**Task to complete**
Everything from the line containing "Redaksi [48, 402, 100, 424]" through the line containing "NEFROLOGIJA (9, 104, 64, 114)" should be repeated exactly, and nothing else from the data.

______

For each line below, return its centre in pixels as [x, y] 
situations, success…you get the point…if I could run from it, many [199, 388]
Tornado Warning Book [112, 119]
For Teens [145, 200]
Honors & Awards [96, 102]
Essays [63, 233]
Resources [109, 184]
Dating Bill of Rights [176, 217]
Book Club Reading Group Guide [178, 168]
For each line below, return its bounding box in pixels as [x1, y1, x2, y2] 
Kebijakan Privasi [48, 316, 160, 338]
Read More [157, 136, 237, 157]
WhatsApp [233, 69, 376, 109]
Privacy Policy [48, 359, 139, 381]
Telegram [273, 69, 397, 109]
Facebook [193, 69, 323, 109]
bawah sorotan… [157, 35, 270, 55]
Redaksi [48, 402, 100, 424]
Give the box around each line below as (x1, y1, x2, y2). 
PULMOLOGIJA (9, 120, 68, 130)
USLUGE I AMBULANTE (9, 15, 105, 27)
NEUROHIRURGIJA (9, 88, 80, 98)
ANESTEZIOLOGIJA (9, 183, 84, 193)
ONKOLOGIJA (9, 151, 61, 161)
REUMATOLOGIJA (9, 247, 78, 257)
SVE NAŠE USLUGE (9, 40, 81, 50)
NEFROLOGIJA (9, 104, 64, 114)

______

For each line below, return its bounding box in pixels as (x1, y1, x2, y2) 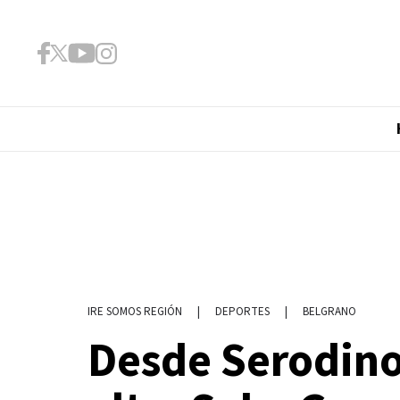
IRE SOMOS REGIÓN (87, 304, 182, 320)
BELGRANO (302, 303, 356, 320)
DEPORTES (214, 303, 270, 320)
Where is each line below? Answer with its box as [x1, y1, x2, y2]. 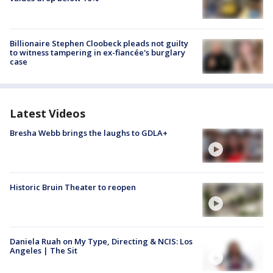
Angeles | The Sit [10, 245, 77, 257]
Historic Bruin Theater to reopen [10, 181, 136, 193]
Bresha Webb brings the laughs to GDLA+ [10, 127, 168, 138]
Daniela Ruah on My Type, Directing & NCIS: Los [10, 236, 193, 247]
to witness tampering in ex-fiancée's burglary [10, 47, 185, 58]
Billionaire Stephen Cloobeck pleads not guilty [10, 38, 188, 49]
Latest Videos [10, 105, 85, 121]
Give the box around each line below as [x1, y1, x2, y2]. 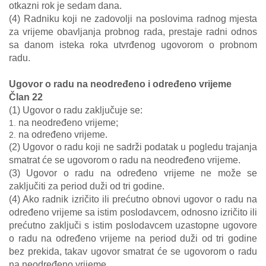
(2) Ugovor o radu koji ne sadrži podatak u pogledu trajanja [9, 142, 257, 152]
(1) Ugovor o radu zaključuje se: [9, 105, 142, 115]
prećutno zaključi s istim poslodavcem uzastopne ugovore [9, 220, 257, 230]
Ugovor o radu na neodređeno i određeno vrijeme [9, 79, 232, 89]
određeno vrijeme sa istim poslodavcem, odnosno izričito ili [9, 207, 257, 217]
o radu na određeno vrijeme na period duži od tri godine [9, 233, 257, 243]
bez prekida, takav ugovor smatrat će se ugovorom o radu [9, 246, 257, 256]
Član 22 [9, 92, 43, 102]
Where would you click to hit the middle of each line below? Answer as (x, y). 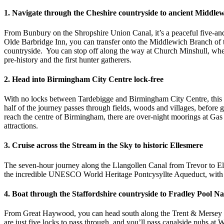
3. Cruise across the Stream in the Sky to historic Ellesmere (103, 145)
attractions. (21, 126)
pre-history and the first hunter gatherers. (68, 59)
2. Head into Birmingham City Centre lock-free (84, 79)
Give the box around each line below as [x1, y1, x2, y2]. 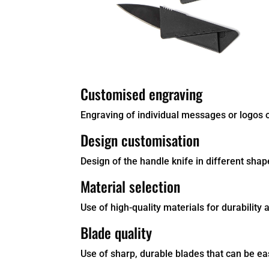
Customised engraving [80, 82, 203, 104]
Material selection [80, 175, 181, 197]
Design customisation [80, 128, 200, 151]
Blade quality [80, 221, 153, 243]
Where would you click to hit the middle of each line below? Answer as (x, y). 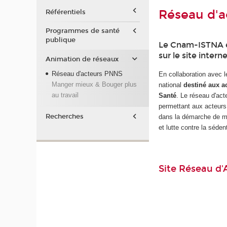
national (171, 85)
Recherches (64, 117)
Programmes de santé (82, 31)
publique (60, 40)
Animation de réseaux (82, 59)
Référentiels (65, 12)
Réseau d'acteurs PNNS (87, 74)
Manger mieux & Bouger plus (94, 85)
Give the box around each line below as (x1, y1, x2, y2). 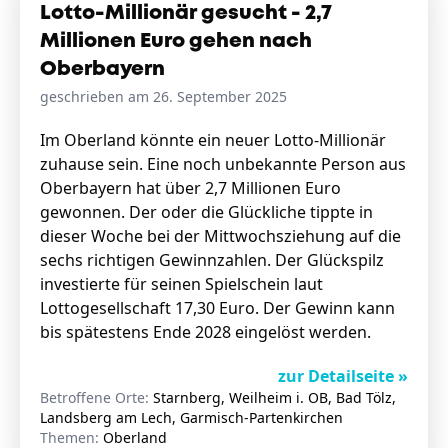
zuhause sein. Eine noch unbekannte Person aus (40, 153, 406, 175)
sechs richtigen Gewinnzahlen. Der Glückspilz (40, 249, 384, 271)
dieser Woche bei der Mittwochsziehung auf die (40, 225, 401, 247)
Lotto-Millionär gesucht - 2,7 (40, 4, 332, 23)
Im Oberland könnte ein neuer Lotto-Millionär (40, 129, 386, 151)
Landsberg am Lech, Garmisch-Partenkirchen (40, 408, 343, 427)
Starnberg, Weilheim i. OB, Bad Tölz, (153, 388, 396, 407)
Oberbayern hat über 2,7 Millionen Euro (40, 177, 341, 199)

______

**Solution to the problem**
Redaksi [48, 402, 100, 424]
Give the box around each line below as (x1, y1, x2, y2). 
PULMOLOGIJA (9, 120, 68, 130)
USLUGE I AMBULANTE (9, 15, 105, 27)
NEUROHIRURGIJA (9, 88, 80, 98)
ANESTEZIOLOGIJA (9, 183, 84, 193)
ONKOLOGIJA (9, 151, 61, 161)
REUMATOLOGIJA (9, 247, 78, 257)
SVE NAŠE USLUGE (9, 40, 81, 50)
NEFROLOGIJA (9, 104, 64, 114)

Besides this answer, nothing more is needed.